The reason I stress the fact that we interact with other people is because without other people, there is really no need for morality. If you or I were the only person on earth, then "morality" would consist solely of our "relationship" with ourself. And if we chose to be purely selfish in such a circumstance, there would be nothing wrong with that!
Sounds like Karma, at the very least a quasi-religious belief. But really, is there any empirical evidence that you are more likely to meet a bad end if you are a "selfish jerk"?
I believe that selfish behavior catches up with people based on my own personal experience and based on my reading of history.
That said, I could easily argue the other side of this proposition. I could make a pretty convincing case that what I have said is mistaken and false. I am well aware of bastards who are successful till the day they die, and decent beautiful people who suffer as much as Job. But I think I am correct anyway.
If you choose to disagree with me on this, I can only conclude that it is because you are a knowledgeable and intelligent person who is well aware of why what I am saying appears to be false. But to answer your question, yes, there is empirical evidence to back up my assertion, but it is far from definitive.
And I don't believe the payback mechanism is transcendental or supernatural, so I wouldn't call it "karma" myself. But "karma" is a very good way of looking at it.
Anyway, I think the real problem with your post is that you are too heavily influenced by our modern, Western culture; where the good guy gets the gal and the bad guy gets the shaft. The real world is much different, especially the farther you go outside the West. In most of the world, ruthlessness pays and the bad guys are just as likely to die peacefully in their bed as to end up dancing on the end of a rope, or worse. I would argue that in most of the world, the peace-loving and the meek are the ones most likely to end up with the short end of the stick.
As I said above, I agree with you. And maybe I've got everything a**-backwards on this particular point. I certainly have an open mind about it.
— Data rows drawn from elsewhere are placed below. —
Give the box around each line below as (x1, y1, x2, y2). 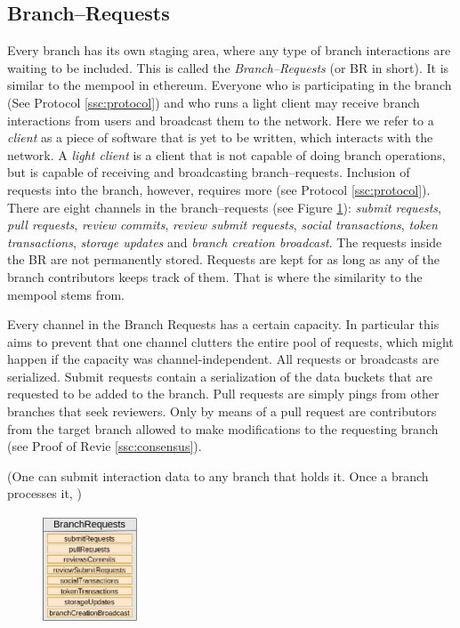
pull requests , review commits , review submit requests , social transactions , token (7, 215, 438, 234)
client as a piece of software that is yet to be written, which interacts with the (7, 128, 433, 147)
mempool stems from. (7, 285, 125, 303)
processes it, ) (7, 484, 82, 503)
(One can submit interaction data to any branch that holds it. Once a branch (7, 466, 429, 485)
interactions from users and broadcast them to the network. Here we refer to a (7, 110, 434, 129)
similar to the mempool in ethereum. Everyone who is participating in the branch (7, 76, 452, 94)
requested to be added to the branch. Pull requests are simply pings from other (7, 384, 440, 403)
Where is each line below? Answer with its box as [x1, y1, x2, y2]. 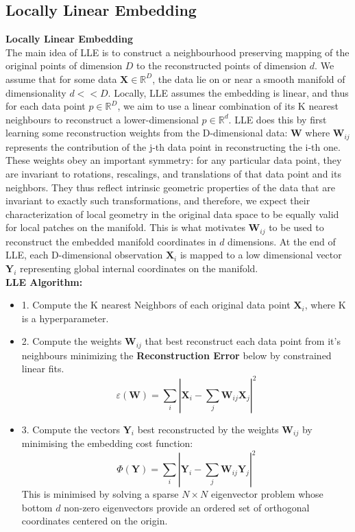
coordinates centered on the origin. [21, 513, 168, 528]
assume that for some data [5, 71, 117, 86]
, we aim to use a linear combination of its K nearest [117, 99, 339, 113]
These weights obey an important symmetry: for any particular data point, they [5, 153, 342, 167]
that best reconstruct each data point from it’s [145, 334, 341, 348]
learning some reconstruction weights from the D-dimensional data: [5, 125, 288, 140]
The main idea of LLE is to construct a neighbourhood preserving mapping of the [5, 45, 350, 59]
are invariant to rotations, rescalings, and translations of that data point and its [5, 167, 341, 180]
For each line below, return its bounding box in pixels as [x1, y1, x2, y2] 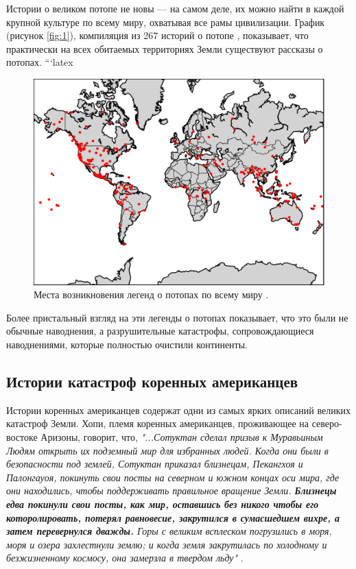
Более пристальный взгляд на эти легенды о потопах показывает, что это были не [6, 310, 348, 324]
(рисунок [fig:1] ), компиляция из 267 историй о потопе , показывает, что [6, 28, 309, 43]
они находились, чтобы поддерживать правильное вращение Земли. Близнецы [6, 483, 337, 498]
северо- [311, 416, 342, 431]
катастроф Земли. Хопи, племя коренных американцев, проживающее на [6, 416, 309, 431]
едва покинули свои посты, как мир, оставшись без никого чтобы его [6, 496, 319, 511]
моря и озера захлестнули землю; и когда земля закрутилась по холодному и [6, 537, 327, 551]
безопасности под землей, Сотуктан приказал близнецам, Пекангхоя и [6, 457, 303, 471]
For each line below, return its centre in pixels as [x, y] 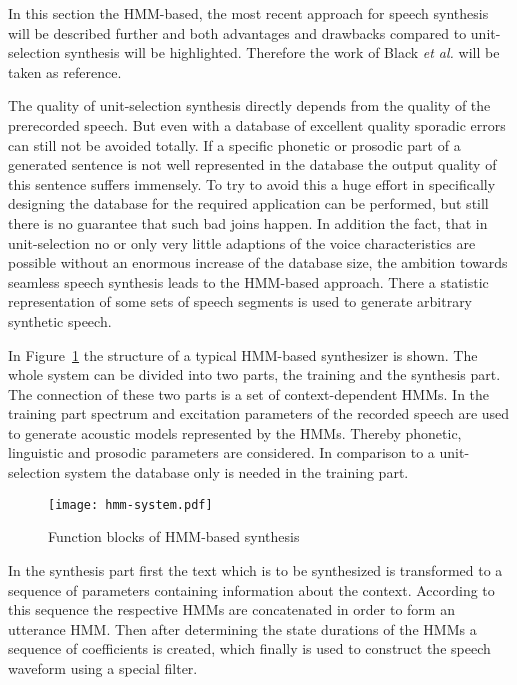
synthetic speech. [60, 320]
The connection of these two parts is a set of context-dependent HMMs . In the [249, 393]
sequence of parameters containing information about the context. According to [251, 589]
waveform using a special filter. [103, 667]
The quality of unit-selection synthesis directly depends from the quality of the [249, 105]
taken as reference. [65, 71]
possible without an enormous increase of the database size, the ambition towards [258, 262]
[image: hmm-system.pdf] [130, 504]

But I still come down on my side: in general, bad guys had better watch their back, and good people will normally harvest more than what they bargained for.
Ex-preacher,
The real ethical relativists and hypocrites are Christians. For them, murdering babies is wrong, unless their god commands it (as in the Old Testament), then it's right.
I think you might be a little over-emphatic here, but you make a most important point here, in your hyperbolic way: the Golden Rule gives us a moral test which we can apply to the precepts of any religion. In this sense, we can talk objectively about the moral contents of a religion, even though morality itself is a man-made, and hence subjective, standard.
And when we do this, we find that the great religions are a mixed bag. Some of their dogmas are moral, some are not, and some are profoundly immoral.
Ucfengr,
What is reason and how do you determine that one course of action is reasonable, and therefore moral and one is not? [ ... ] Now, obviously you don't support the decision to go to war in Iraq, but using your criteria if would be hard to argue that it was an immoral decision. The reality is that there is no objective standard for what is reasonable. In the safe and secure confines of the US, what is reasonable would make no sense in most places in the world.
If we define or assume that "moral" means "help others, and avoid hurting others", then it is possible to discuss ethical dilemmas such as going to war or dealing with problems of social justice.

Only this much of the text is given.